[Dataset items]
'''
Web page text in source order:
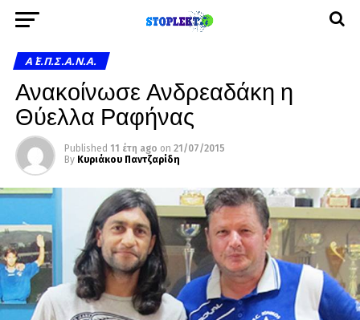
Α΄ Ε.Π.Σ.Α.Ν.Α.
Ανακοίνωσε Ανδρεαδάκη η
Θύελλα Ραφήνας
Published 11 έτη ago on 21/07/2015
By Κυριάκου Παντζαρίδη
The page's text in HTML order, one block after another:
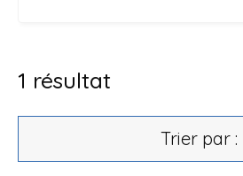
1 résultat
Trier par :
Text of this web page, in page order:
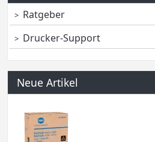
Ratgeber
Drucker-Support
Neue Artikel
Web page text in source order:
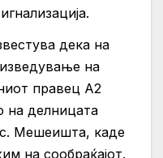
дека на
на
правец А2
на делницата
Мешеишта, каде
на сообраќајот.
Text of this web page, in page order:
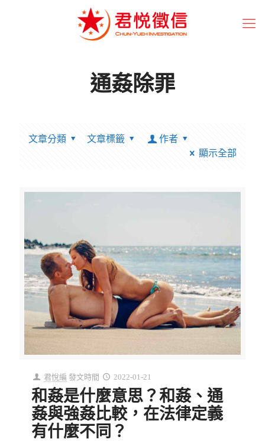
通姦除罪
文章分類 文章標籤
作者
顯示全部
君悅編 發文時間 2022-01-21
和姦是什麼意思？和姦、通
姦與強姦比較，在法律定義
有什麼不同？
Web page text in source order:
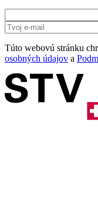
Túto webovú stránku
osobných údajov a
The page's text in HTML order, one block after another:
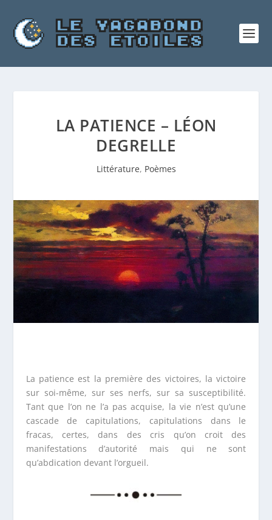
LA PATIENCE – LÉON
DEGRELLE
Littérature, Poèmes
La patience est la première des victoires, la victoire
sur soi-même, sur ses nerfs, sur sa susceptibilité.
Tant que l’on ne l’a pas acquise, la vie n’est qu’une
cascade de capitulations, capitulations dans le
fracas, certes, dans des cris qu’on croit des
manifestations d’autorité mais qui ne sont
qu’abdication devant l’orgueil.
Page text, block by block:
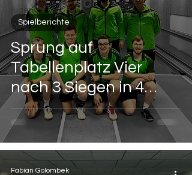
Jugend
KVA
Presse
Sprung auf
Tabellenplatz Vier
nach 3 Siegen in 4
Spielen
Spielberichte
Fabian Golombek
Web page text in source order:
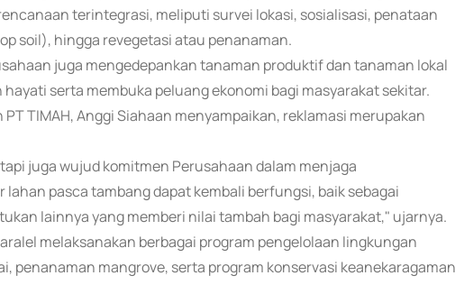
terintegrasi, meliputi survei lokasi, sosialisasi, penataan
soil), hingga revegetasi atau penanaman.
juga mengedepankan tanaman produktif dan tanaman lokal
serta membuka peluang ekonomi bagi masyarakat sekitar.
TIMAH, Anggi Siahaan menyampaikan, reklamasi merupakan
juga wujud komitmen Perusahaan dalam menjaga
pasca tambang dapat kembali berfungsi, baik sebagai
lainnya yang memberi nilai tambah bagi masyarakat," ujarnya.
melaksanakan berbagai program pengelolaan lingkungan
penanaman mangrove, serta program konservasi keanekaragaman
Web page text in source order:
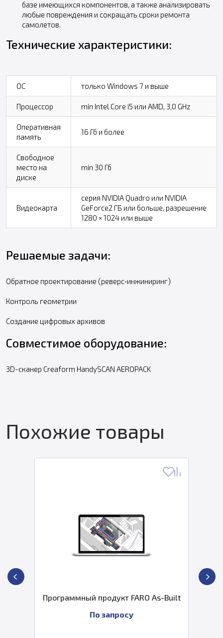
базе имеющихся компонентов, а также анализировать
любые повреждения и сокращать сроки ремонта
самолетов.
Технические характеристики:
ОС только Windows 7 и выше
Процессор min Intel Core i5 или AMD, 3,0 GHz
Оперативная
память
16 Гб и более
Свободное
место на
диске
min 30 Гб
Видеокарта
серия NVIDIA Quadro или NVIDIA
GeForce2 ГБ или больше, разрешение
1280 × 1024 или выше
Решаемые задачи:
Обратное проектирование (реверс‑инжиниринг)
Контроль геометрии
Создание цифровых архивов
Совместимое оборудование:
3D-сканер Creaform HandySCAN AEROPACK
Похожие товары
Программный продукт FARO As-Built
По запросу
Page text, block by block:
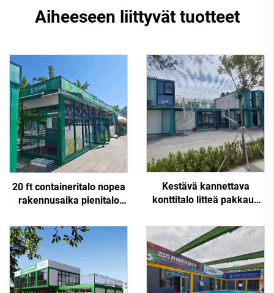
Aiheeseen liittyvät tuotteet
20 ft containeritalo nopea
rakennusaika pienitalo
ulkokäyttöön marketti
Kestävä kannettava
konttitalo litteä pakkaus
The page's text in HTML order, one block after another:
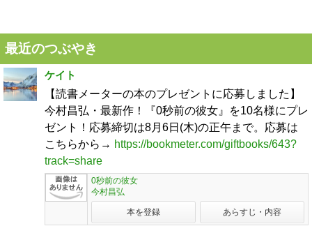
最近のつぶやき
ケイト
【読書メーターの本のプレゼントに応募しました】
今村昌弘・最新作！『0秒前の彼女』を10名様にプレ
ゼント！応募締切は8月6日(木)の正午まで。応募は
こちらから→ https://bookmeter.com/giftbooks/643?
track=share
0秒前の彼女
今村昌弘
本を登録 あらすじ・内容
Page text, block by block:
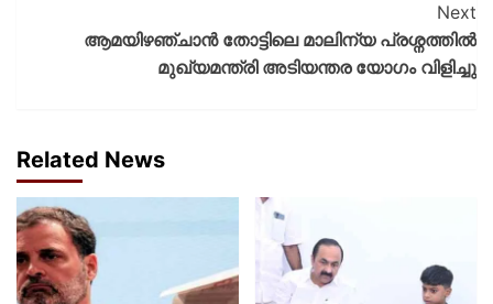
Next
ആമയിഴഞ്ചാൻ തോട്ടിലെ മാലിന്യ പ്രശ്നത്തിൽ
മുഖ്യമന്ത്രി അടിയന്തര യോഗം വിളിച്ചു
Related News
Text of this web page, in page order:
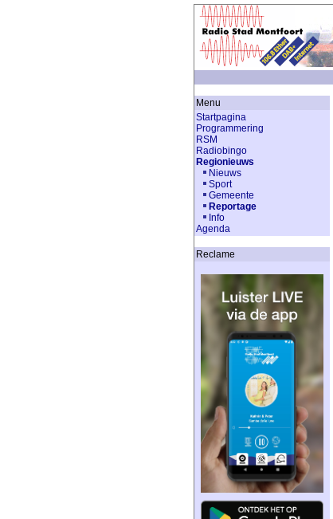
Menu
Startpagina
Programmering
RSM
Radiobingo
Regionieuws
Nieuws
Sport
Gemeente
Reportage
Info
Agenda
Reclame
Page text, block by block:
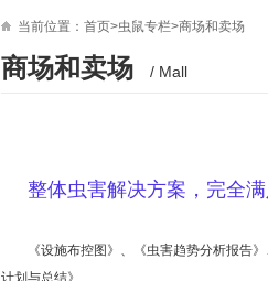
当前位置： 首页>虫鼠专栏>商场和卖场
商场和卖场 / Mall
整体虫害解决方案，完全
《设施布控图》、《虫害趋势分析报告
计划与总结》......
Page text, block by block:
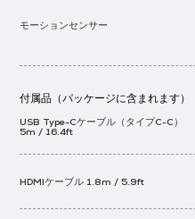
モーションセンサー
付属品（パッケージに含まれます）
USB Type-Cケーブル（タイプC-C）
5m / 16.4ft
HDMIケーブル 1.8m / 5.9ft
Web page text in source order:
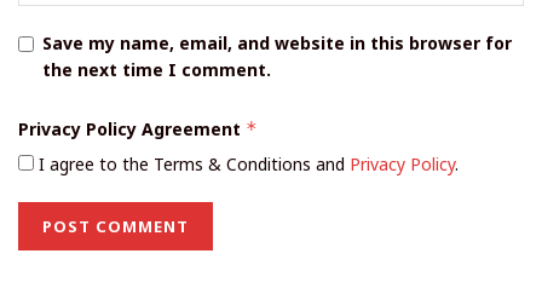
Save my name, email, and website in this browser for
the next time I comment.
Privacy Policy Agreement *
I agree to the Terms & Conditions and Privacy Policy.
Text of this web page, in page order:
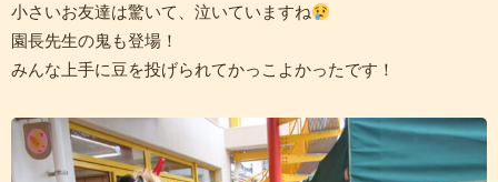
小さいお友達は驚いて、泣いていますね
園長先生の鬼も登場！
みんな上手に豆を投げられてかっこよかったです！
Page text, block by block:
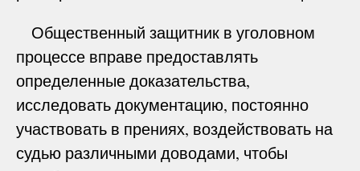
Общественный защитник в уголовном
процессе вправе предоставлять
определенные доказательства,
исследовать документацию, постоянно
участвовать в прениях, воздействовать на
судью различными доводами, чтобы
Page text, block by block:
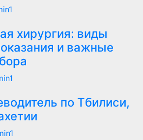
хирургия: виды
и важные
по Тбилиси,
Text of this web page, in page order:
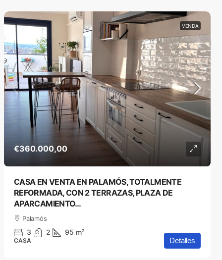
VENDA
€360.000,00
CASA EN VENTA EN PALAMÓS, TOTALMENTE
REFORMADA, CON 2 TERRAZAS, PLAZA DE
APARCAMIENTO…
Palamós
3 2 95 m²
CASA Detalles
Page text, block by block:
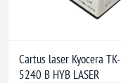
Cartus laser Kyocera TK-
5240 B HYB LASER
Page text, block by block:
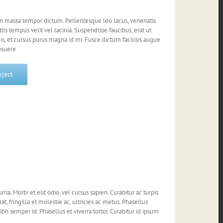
'''
• _What is expected_
Please, without any pictures, retype the records exactly as they appear.

• _Task answer_
Web page text in source order:
Α΄ Ε.Π.Σ.Α.Ν.Α.
Ανακοίνωσε Ανδρεαδάκη η
Θύελλα Ραφήνας
Published 11 έτη ago on 21/07/2015
By Κυριάκου Παντζαρίδη
The page's text in HTML order, one block after another:
1 résultat
Trier par :
Text of this web page, in page order:
Ratgeber
Drucker-Support
Neue Artikel
Web page text in source order:
дека на
на
правец А2
на делницата
Мешеишта, каде
на сообраќајот.
Text of this web page, in page order:
通姦除罪
文章分類 文章標籤
作者
顯示全部
君悅編 發文時間 2022-01-21
和姦是什麼意思？和姦、通
姦與強姦比較，在法律定義
有什麼不同？
Web page text in source order:
Túto webovú stránku
osobných údajov a
The page's text in HTML order, one block after another:
LA PATIENCE – LÉON
DEGRELLE
Littérature, Poèmes
La patience est la première des victoires, la victoire
sur soi-même, sur ses nerfs, sur sa susceptibilité.
Tant que l’on ne l’a pas acquise, la vie n’est qu’une
cascade de capitulations, capitulations dans le
fracas, certes, dans des cris qu’on croit des
manifestations d’autorité mais qui ne sont
qu’abdication devant l’orgueil.
Page text, block by block:
Jugend
KVA
Presse
Sprung auf
Tabellenplatz Vier
nach 3 Siegen in 4
Spielen
Spielberichte
Fabian Golombek
Web page text in source order:
terintegrasi, meliputi survei lokasi, sosialisasi, penataan
soil), hingga revegetasi atau penanaman.
juga mengedepankan tanaman produktif dan tanaman lokal
serta membuka peluang ekonomi bagi masyarakat sekitar.
TIMAH, Anggi Siahaan menyampaikan, reklamasi merupakan
juga wujud komitmen Perusahaan dalam menjaga
pasca tambang dapat kembali berfungsi, baik sebagai
lainnya yang memberi nilai tambah bagi masyarakat," ujarnya.
melaksanakan berbagai program pengelolaan lingkungan
penanaman mangrove, serta program konservasi keanekaragaman
Web page text in source order:
базе имеющихся компонентов, а также анализировать
любые повреждения и сокращать сроки ремонта
самолетов.
Технические характеристики:
ОС только Windows 7 и выше
Процессор min Intel Core i5 или AMD, 3,0 GHz
Оперативная
память
16 Гб и более
Свободное
место на
диске
min 30 Гб
Видеокарта
серия NVIDIA Quadro или NVIDIA
GeForce2 ГБ или больше, разрешение
1280 × 1024 или выше
Решаемые задачи:
Обратное проектирование (реверс‑инжиниринг)
Контроль геометрии
Создание цифровых архивов
Совместимое оборудование:
3D-сканер Creaform HandySCAN AEROPACK
Похожие товары
Программный продукт FARO As-Built
По запросу
Page text, block by block:
Aiheeseen liittyvät tuotteet
20 ft containeritalo nopea
rakennusaika pienitalo
ulkokäyttöön marketti
Kestävä kannettava
konttitalo litteä pakkaus
The page's text in HTML order, one block after another:
最近のつぶやき
ケイト
【読書メーターの本のプレゼントに応募しました】
今村昌弘・最新作！『0秒前の彼女』を10名様にプレ
ゼント！応募締切は8月6日(木)の正午まで。応募は
こちらから→ https://bookmeter.com/giftbooks/643?
track=share
0秒前の彼女
今村昌弘
本を登録 あらすじ・内容
Page text, block by block:
Next
ആമയിഴഞ്ചാൻ തോട്ടിലെ മാലിന്യ പ്രശ്നത്തിൽ
മുഖ്യമന്ത്രി അടിയന്തര യോഗം വിളിച്ചു
Related News
Text of this web page, in page order:
Menu
Startpagina
Programmering
RSM
Radiobingo
Regionieuws
Nieuws
Sport
Gemeente
Reportage
Info
Agenda
Reclame
Page text, block by block:
当前位置： 首页>虫鼠专栏>商场和卖场
商场和卖场 / Mall
整体虫害解决方案，完全
《设施布控图》、《虫害趋势分析报告
计划与总结》......
Page text, block by block:
モーションセンサー
付属品（パッケージに含まれます）
USB Type-Cケーブル（タイプC-C）
5m / 16.4ft
HDMIケーブル 1.8m / 5.9ft
Web page text in source order:
Save my name, email, and website in this browser for
the next time I comment.
Privacy Policy Agreement *
I agree to the Terms & Conditions and Privacy Policy.
Text of this web page, in page order:
小さいお友達は驚いて、泣いていますね
園長先生の鬼も登場！
みんな上手に豆を投げられてかっこよかったです！
Page text, block by block:
Общественный защитник в уголовном
процессе вправе предоставлять
определенные доказательства,
исследовать документацию, постоянно
участвовать в прениях, воздействовать на
судью различными доводами, чтобы
Page text, block by block:
хирургия: виды
и важные
по Тбилиси,
Text of this web page, in page order:
VENDA
€360.000,00
CASA EN VENTA EN PALAMÓS, TOTALMENTE
REFORMADA, CON 2 TERRAZAS, PLAZA DE
APARCAMIENTO…
Palamós
3 2 95 m²
CASA Detalles
Page text, block by block:
Cartus laser Kyocera TK-
5240 B HYB LASER
Page text, block by block:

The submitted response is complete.